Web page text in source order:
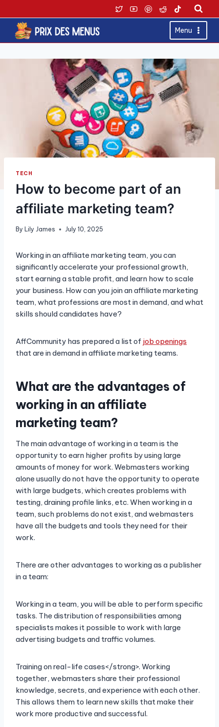
to
content
Menu
TECH
How to become part of an
affiliate marketing team?
By Lily James July 10, 2025
Working in an affiliate marketing team, you can
significantly accelerate your professional growth,
start earning a stable profit, and learn how to scale
your business. How can you join an affiliate marketing
team, what professions are most in demand, and what
skills should candidates have?
AffCommunity has prepared a list of job openings
that are in demand in affiliate marketing teams.
What are the advantages of
working in an affiliate
marketing team?
The main advantage of working in a team is the
opportunity to earn higher profits by using large
amounts of money for work. Webmasters working
alone usually do not have the opportunity to operate
with large budgets, which creates problems with
testing, draining profile links, etc. When working in a
team, such problems do not exist, and webmasters
have all the budgets and tools they need for their
work.
There are other advantages to working as a publisher
in a team:
Working in a team, you will be able to perform specific
tasks. The distribution of responsibilities among
specialists makes it possible to work with large
advertising budgets and traffic volumes.
Training on real-life cases</strong>. Working
together, webmasters share their professional
knowledge, secrets, and experience with each other.
This allows them to learn new skills that make their
work more productive and successful.
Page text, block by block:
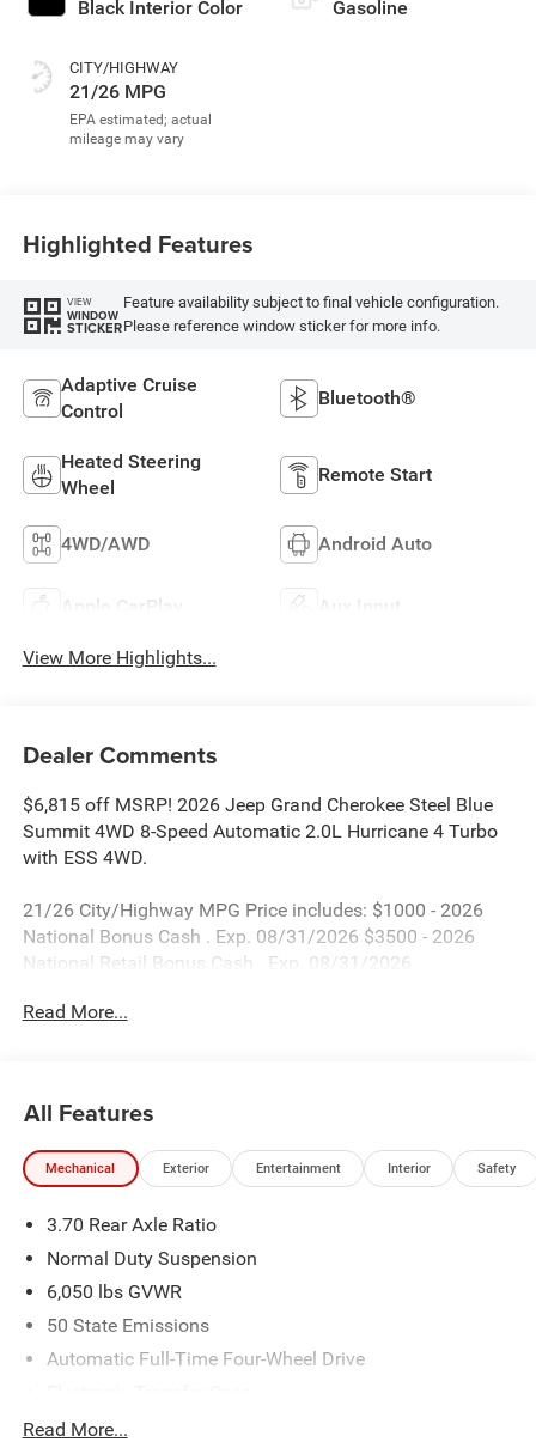
Black Interior Color
CITY/HIGHWAY
21/26 MPG
Gasoline
Highlighted Features
VIEW
WINDOW
STICKER
Feature availability subject to final vehicle configuration.
Please reference window sticker for more info.
Adaptive Cruise
Control
Bluetooth®
Heated Steering
Wheel
Remote Start
4WD/AWD Android Auto
Apple CarPlay Aux Input
View More Highlights...
Dealer Comments
$6,815 off MSRP! 2026 Jeep Grand Cherokee Steel Blue
Summit 4WD 8-Speed Automatic 2.0L Hurricane 4 Turbo
with ESS 4WD.
21/26 City/Highway MPG Price includes: $1000 - 2026
National Bonus Cash . Exp. 08/31/2026 $3500 - 2026
National Retail Bonus Cash . Exp. 08/31/2026
Read More...
All Features
Mechanical Exterior Entertainment Interior Safety
3.70 Rear Axle Ratio
Normal Duty Suspension
6,050 lbs GVWR
50 State Emissions
Automatic Full-Time Four-Wheel Drive
700CCA Maintenance-Free Battery w/Run Down
Read More...
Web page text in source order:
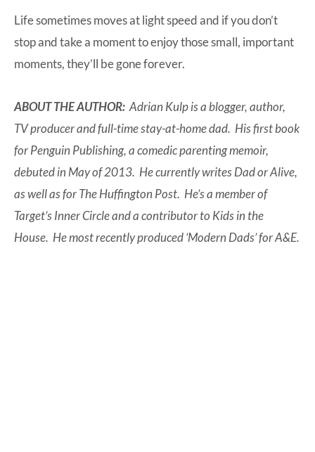
Life sometimes moves at light speed and if you don’t
stop and take a moment to enjoy those small, important
moments, they’ll be gone forever.
ABOUT THE AUTHOR: Adrian Kulp is a blogger, author,
TV producer and full-time stay-at-home dad. His first book
for Penguin Publishing, a comedic parenting memoir,
debuted in May of 2013. He currently writes Dad or Alive,
as well as for The Huffington Post. He’s a member of
Target’s Inner Circle and a contributor to Kids in the
House. He most recently produced ‘Modern Dads’ for A&E.
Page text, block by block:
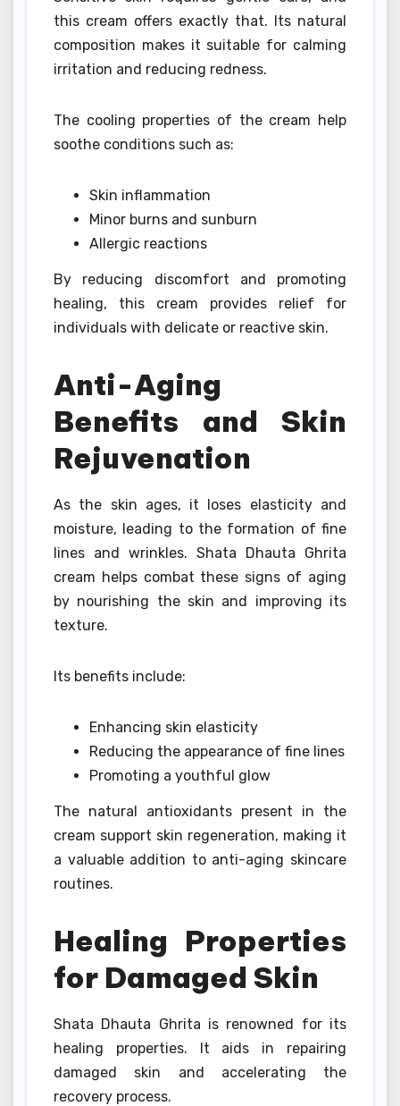
this cream offers exactly that. Its natural
composition makes it suitable for calming
irritation and reducing redness.
The cooling properties of the cream help
soothe conditions such as:
Skin inflammation
Minor burns and sunburn
Allergic reactions
By reducing discomfort and promoting
healing, this cream provides relief for
individuals with delicate or reactive skin.
Anti-Aging
Benefits and Skin
Rejuvenation
As the skin ages, it loses elasticity and
moisture, leading to the formation of fine
lines and wrinkles. Shata Dhauta Ghrita
cream helps combat these signs of aging
by nourishing the skin and improving its
texture.
Its benefits include:
Enhancing skin elasticity
Reducing the appearance of fine lines
Promoting a youthful glow
The natural antioxidants present in the
cream support skin regeneration, making it
a valuable addition to anti-aging skincare
routines.
Healing Properties
for Damaged Skin
Shata Dhauta Ghrita is renowned for its
healing properties. It aids in repairing
damaged skin and accelerating the
recovery process.
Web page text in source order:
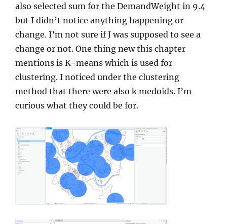
also selected sum for the DemandWeight in 9.4
but I didn’t notice anything happening or
change. I’m not sure if J was supposed to see a
change or not. One thing new this chapter
mentions is K-means which is used for
clustering. I noticed under the clustering
method that there were also k medoids. I’m
curious what they could be for.
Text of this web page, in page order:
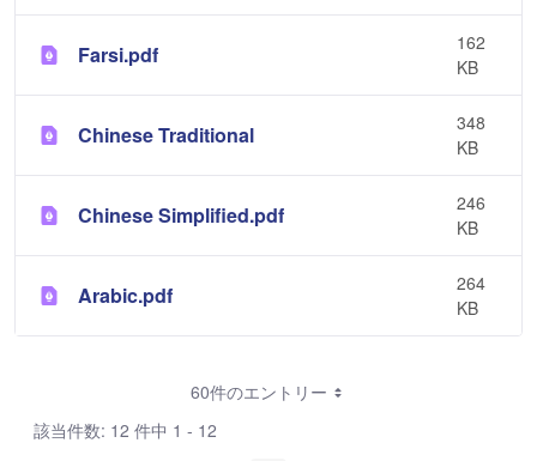
Farsi.pdf
162
KB
Chinese Traditional
348
KB
Chinese Simplified.pdf
246
KB
Arabic.pdf
264
KB
60件のエントリー
該当件数: 12 件中 1 - 12
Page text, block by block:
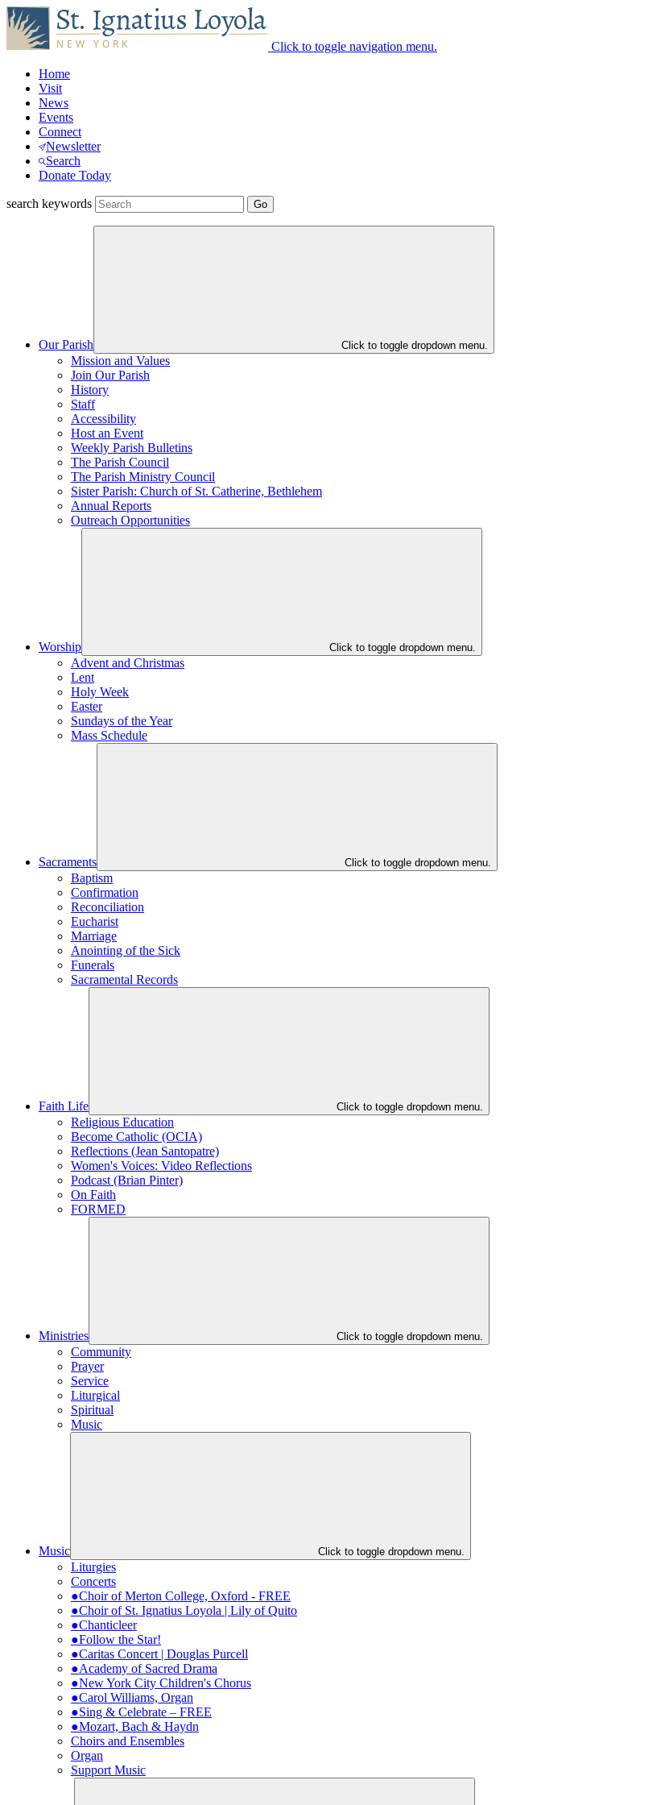
Click to toggle navigation menu.
Home
Visit
News
Events
Connect
Newsletter
Search
Donate Today
search keywords
Our Parish Click to toggle dropdown menu.
Mission and Values
Join Our Parish
History
Staff
Accessibility
Host an Event
Weekly Parish Bulletins
The Parish Council
The Parish Ministry Council
Sister Parish: Church of St. Catherine, Bethlehem
Annual Reports
Outreach Opportunities
Worship Click to toggle dropdown menu.
Advent and Christmas
Lent
Holy Week
Easter
Sundays of the Year
Mass Schedule
Sacraments Click to toggle dropdown menu.
Baptism
Confirmation
Reconciliation
Eucharist
Marriage
Anointing of the Sick
Funerals
Sacramental Records
Faith Life Click to toggle dropdown menu.
Religious Education
Become Catholic (OCIA)
Reflections (Jean Santopatre)
Women's Voices: Video Reflections
Podcast (Brian Pinter)
On Faith
FORMED
Ministries Click to toggle dropdown menu.
Community
Prayer
Service
Liturgical
Spiritual
Music
Music Click to toggle dropdown menu.
Liturgies
Concerts
●Choir of Merton College, Oxford - FREE
●Choir of St. Ignatius Loyola | Lily of Quito
●Chanticleer
●Follow the Star!
●Caritas Concert | Douglas Purcell
●Academy of Sacred Drama
●New York City Children's Chorus
●Carol Williams, Organ
●Sing & Celebrate – FREE
●Mozart, Bach & Haydn
Choirs and Ensembles
Organ
Support Music
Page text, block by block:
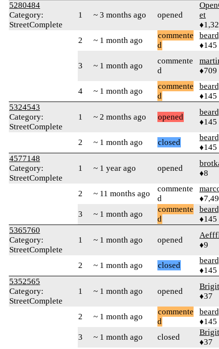
5280484
Category:
StreetComplete
1 ~ 3 months ago opened
et
2
~ 1 month ago
commente
d
♦145
3 ~ 1 month ago
commente
d
♦709
4 ~ 1 month ago
commente
d
♦145
5324543
Category:
StreetComplete
1 ~ 2 months ago opened
♦145
2 ~ 1 month ago closed
♦145
4577148
Category:
StreetComplete
1 ~ 1 year ago opened
♦8
2 ~ 11 months ago
commente
d
3
~ 1 month ago
commente
d
♦145
5365760
Category:
StreetComplete
1 ~ 1 month ago opened
♦9
2 ~ 1 month ago closed
♦145
5352565
Category:
StreetComplete
1 ~ 1 month ago opened
♦37
2 ~ 1 month ago
commente
d
♦145
3
~ 1 month ago closed
♦37
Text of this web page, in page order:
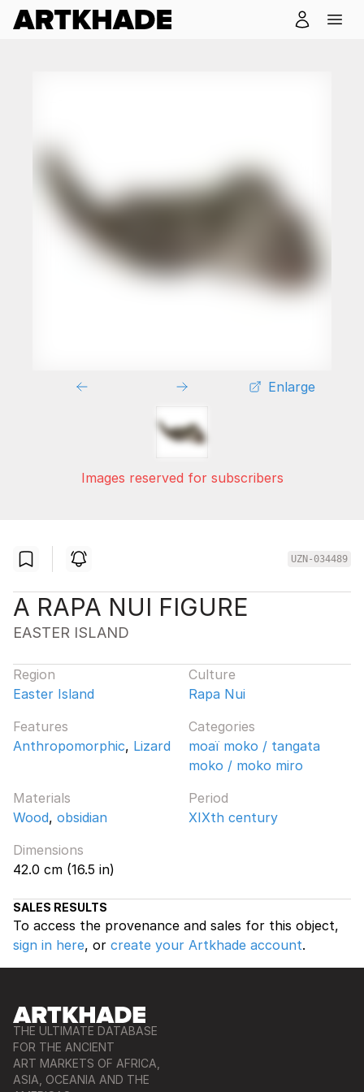
Enlarge
Images reserved for subscribers
UZN-034489
A RAPA NUI FIGURE
EASTER ISLAND
Region
Easter Island
Culture
Rapa Nui
Features
Anthropomorphic, Lizard
Categories
moaï moko / tangata
moko / moko miro
Materials
Wood, obsidian
Period
XIXth century
Dimensions
42.0 cm (16.5 in)
SALES RESULTS
To access the provenance and sales for this object,
sign in here, or create your Artkhade account.
THE ULTIMATE DATABASE
FOR THE ANCIENT
ART MARKETS OF AFRICA,
ASIA, OCEANIA AND THE
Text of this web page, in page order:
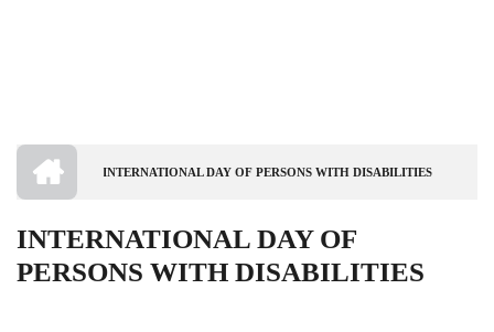
BREADCRUMB
INTERNATIONAL DAY OF PERSONS WITH DISABILITIES
INTERNATIONAL DAY OF
PERSONS WITH DISABILITIES

───

THE TASK |
Pictures aside, write out verbatim every line from the first line of the material through the line holding "with large budgets, which".

FINISHED EXERCISE |
Web page text in source order:
to
content
Menu
TECH
How to become part of an
affiliate marketing team?
By Lily James July 10, 2025
Working in an affiliate marketing team, you can
significantly accelerate your professional growth,
start earning a stable profit, and learn how to scale
your business. How can you join an affiliate marketing
team, what professions are most in demand, and what
skills should candidates have?
AffCommunity has prepared a list of job openings
that are in demand in affiliate marketing teams.
What are the advantages of
working in an affiliate
marketing team?
The main advantage of working in a team is the
opportunity to earn higher profits by using large
amounts of money for work. Webmasters working
alone usually do not have the opportunity to operate
with large budgets, which creates problems with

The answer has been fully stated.